In Layes v. Stevens, 2017 BCSC 2011, a plaintiff who rejected a formal offer to settle before trial was ordered to pay for 2/3 of the costs from the time of the offer. On the Friday eve before trial, the defendant offered $490,125.45 to settle the claim. The plaintiff went on to be successful at trial, but was awarded damages of $101,475.74 less than had been offered. The defendants sought their costs since the offer to settle.
In determining an appropriate award of costs, Madam Justice Hyslop reiterated the purpose of costs rules from the seminal case of Hartshorne v. Hartshorne, 2011 BCAA; to encourage the early settlement of disputes by rewarding the party who makes a reasonable settlement offer and penalizing the party who declines to accept such an offer.
In determining what constitutes a “reasonable settlement offer”, the court does not look at what was awarded at trial, it looks at whether it would have been reasonable for the plaintiff to have accepted the former offer to settle.
In this case, Madam Justice Hyslop found that because the plaintiff should have known about weaknesses in her expert’s medical evidence and should have taken the offer.

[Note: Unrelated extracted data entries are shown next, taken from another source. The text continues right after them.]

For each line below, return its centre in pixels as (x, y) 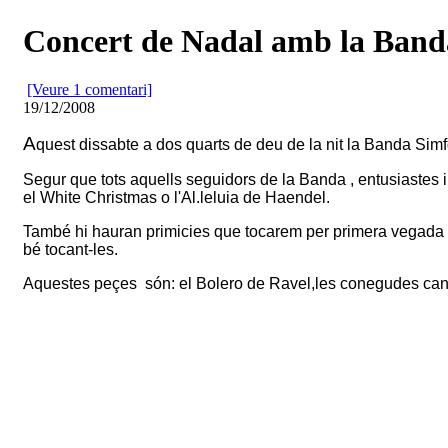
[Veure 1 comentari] (89, 90)
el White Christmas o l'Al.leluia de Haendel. (176, 198)
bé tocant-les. (70, 250)
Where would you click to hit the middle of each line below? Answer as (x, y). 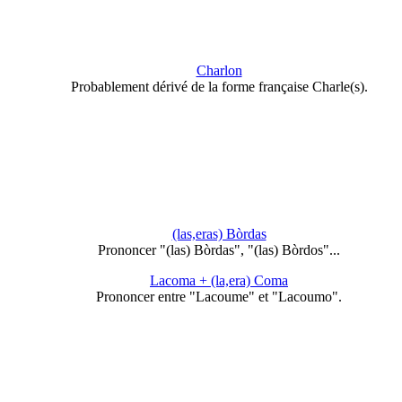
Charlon (219, 71)
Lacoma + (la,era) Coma (219, 280)
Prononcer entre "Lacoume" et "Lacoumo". (219, 296)
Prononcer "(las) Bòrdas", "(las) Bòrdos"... (219, 249)
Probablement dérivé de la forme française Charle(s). (219, 87)
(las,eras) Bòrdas (219, 233)
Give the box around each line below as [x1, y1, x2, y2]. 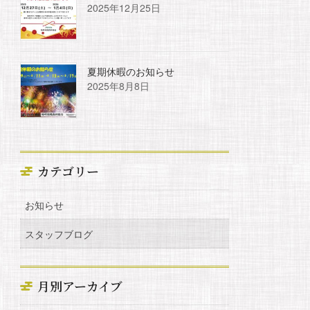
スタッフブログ [25, 226, 93, 241]
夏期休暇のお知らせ [87, 64, 175, 78]
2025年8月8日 [87, 78, 150, 93]
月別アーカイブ [37, 276, 123, 295]
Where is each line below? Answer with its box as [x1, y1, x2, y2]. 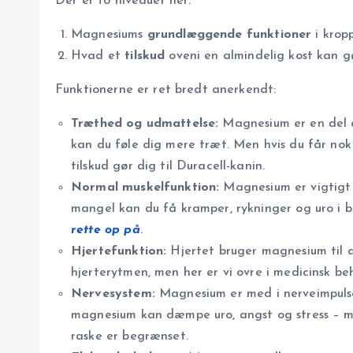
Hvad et [71, 50, 125, 63]
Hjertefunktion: [71, 245, 167, 258]
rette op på [71, 224, 140, 237]
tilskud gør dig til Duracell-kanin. [71, 160, 266, 173]
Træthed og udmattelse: [71, 117, 219, 131]
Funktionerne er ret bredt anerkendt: [55, 84, 277, 97]
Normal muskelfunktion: [71, 181, 220, 195]
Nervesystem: [71, 288, 155, 301]
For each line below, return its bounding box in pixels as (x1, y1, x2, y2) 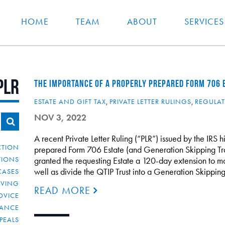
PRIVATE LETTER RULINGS (109, 97, 191, 106)
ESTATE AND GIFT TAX (34, 97, 106, 106)
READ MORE (34, 184, 93, 197)
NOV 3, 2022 (34, 111, 86, 123)
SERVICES (184, 16, 224, 28)
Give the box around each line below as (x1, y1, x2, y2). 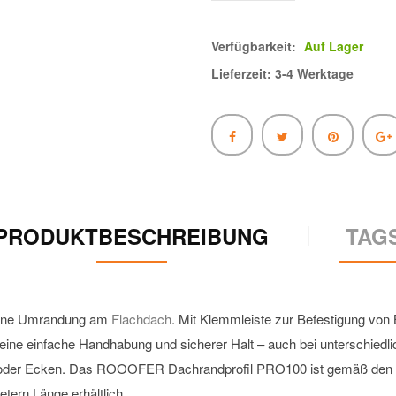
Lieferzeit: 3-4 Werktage (211, 65, 354, 82)
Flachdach (111, 309, 171, 328)
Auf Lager (304, 37, 363, 55)
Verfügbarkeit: (211, 37, 300, 55)
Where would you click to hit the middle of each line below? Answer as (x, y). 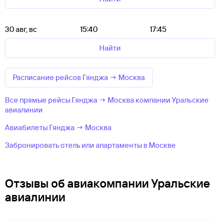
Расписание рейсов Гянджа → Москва (79, 77)
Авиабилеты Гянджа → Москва (58, 127)
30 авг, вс (21, 29)
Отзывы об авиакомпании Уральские (108, 183)
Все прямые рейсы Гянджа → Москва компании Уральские (107, 100)
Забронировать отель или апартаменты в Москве (90, 145)
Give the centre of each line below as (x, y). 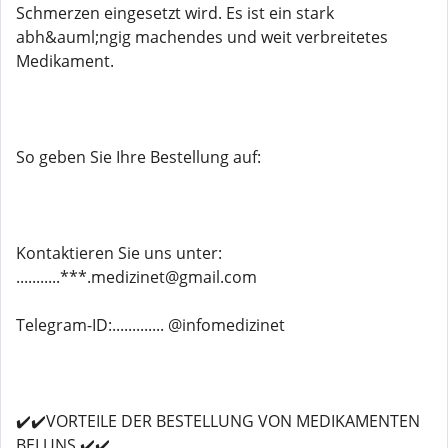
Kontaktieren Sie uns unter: (119, 253)
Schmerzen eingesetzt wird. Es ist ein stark (175, 13)
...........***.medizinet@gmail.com (136, 277)
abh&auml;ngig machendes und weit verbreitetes (202, 37)
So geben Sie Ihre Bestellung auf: (138, 157)
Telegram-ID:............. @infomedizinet (150, 325)
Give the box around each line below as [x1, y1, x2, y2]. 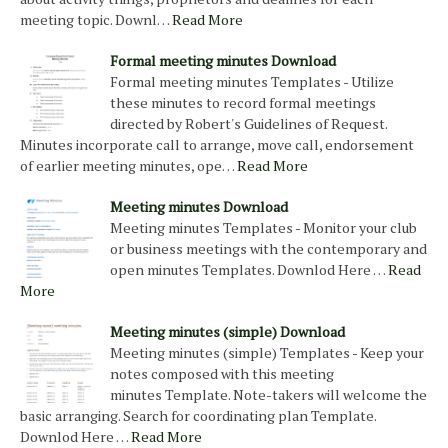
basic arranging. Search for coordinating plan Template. [20, 406, 376, 426]
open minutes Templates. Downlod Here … [110, 260, 385, 280]
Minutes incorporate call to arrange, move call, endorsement [20, 135, 414, 155]
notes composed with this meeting [110, 364, 334, 384]
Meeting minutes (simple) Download [110, 322, 345, 342]
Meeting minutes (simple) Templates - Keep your [110, 343, 424, 363]
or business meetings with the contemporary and [110, 239, 427, 259]
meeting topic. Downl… [20, 10, 169, 30]
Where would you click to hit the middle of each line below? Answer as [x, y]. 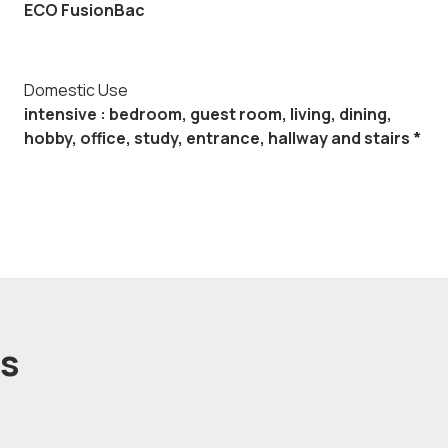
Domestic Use [76, 90]
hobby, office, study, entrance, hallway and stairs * [222, 138]
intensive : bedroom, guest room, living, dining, [208, 114]
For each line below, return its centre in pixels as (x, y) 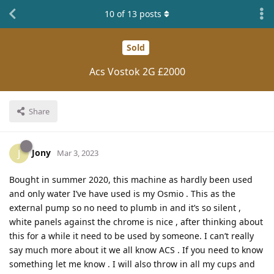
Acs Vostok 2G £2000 (137, 71)
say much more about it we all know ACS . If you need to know (136, 250)
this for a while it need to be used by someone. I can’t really (131, 235)
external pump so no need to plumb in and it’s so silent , (125, 207)
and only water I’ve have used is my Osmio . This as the (122, 193)
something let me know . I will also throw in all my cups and (132, 264)
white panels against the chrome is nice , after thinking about (136, 221)
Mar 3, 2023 (78, 153)
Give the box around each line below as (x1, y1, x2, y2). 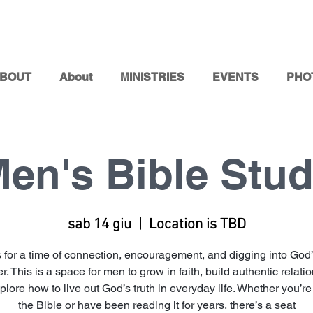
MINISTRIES (119, 71, 184, 84)
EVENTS (212, 71, 259, 84)
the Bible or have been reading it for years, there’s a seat (17, 298, 296, 312)
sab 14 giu (67, 216, 131, 233)
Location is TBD (148, 216, 246, 233)
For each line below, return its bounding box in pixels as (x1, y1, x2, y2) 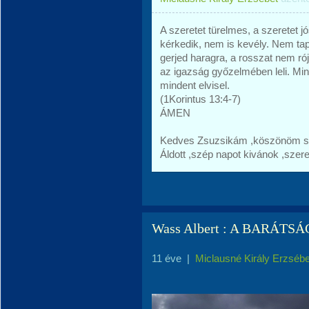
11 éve (152, 252, 181, 264)
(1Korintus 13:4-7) (160, 93, 241, 105)
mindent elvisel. (160, 79, 230, 91)
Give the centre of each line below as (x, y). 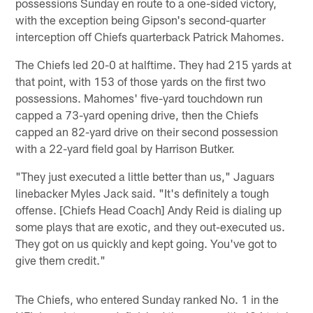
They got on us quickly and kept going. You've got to (146, 243)
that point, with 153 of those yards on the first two (141, 81)
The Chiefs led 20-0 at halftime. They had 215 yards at (154, 64)
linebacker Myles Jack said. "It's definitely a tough (143, 192)
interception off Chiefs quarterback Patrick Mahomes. (150, 36)
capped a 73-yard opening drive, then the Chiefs (137, 114)
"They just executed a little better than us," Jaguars (145, 176)
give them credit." (61, 260)
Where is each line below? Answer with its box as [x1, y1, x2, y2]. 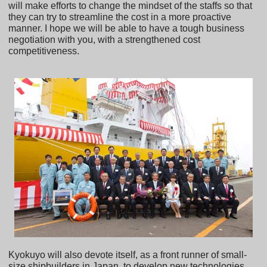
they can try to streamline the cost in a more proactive [8, 12, 232, 23]
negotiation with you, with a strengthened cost [8, 35, 201, 45]
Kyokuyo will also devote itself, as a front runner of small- [8, 250, 247, 260]
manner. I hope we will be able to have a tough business [8, 23, 245, 34]
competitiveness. [8, 46, 80, 57]
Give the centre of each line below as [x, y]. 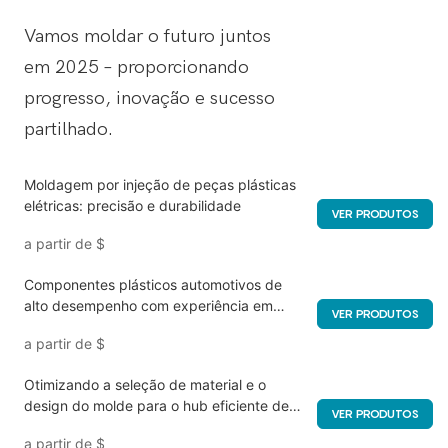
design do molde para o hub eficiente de [156, 406]
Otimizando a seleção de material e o [144, 385]
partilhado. [68, 129]
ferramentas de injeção [98, 327]
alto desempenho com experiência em [148, 306]
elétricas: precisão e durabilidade [132, 206]
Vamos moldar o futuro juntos [147, 36]
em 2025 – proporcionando [136, 67]
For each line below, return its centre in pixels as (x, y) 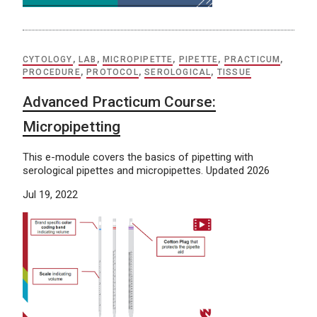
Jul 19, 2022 (50, 194)
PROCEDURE (52, 72)
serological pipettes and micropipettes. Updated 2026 (146, 170)
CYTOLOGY (48, 59)
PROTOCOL (113, 72)
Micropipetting (71, 126)
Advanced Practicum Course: (119, 102)
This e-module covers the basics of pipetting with (138, 157)
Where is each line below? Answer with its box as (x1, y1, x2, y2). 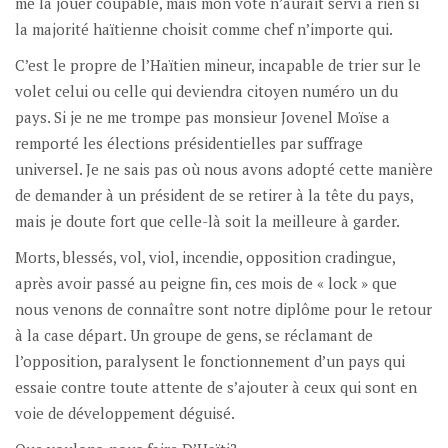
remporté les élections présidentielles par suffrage (15, 132, 363, 153)
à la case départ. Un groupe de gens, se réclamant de (15, 324, 373, 345)
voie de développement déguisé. (15, 402, 235, 423)
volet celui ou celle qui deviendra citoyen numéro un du (15, 80, 398, 101)
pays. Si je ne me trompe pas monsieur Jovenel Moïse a (15, 106, 390, 127)
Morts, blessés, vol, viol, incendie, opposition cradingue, (15, 246, 395, 267)
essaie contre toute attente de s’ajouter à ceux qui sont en (15, 376, 417, 397)
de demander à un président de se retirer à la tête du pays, (15, 184, 413, 205)
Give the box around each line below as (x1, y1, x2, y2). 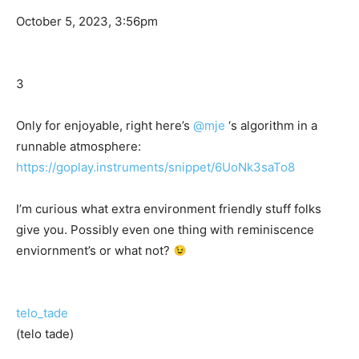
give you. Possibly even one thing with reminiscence (16, 222, 314, 238)
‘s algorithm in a (225, 118, 317, 134)
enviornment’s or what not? (16, 243, 173, 259)
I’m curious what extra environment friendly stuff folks (16, 201, 321, 217)
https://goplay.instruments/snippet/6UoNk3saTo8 (16, 159, 295, 175)
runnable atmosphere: (16, 139, 141, 155)
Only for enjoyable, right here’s (16, 118, 193, 134)
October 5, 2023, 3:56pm (16, 14, 158, 30)
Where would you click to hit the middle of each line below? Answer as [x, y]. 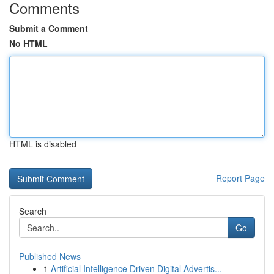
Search [33, 211]
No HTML [28, 43]
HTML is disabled [43, 144]
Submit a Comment [49, 28]
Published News [50, 256]
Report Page [240, 178]
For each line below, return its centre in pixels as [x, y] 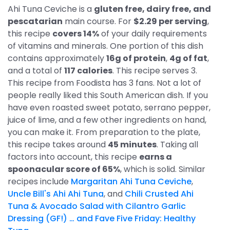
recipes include [39, 181]
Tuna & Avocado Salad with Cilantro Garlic [97, 206]
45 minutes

In determining how costs were to be awarded, Madam Justice Hyslop held:
“In considering the several options proposed by both the plaintiff and defendant, I conclude the plaintiff should accept responsibility for the consequences of pursuing this litigation in face of the weakness of her medical experts’ opinions, as well as her own representations as to the loss of employment, particularly at TRU. I take into consideration the plaintiff’s financial situation, particularly as it relates to her employment at the time of trial. At the same time, the plaintiff has a reasonable award left.”
The plaintiff had cost of the action up until the time offer to settle was made, and the defendant was awarded his costs and disbursements from that point onwards.